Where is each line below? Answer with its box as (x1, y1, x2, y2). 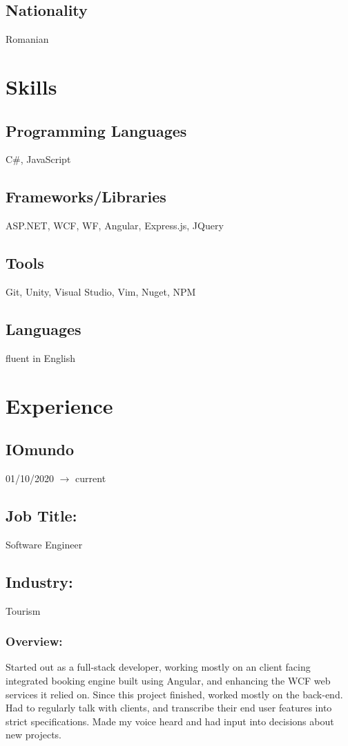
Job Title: (6, 504, 77, 526)
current (75, 470, 106, 485)
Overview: (6, 633, 63, 650)
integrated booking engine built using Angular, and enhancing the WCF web (6, 673, 331, 687)
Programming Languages (6, 119, 187, 141)
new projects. (6, 727, 62, 742)
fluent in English (6, 350, 76, 365)
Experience (6, 391, 113, 419)

————————

• Problem statement: Copy the lines from the one with "Overview: (6, 633, 63, 650)" through the last line of the material above, exactly as they are and with no others.

• Response area:
Overview: (6, 633, 63, 650)
integrated booking engine built using Angular, and enhancing the WCF web (6, 673, 331, 687)
Programming Languages (6, 119, 187, 141)
new projects. (6, 727, 62, 742)
fluent in English (6, 350, 76, 365)
Experience (6, 391, 113, 419)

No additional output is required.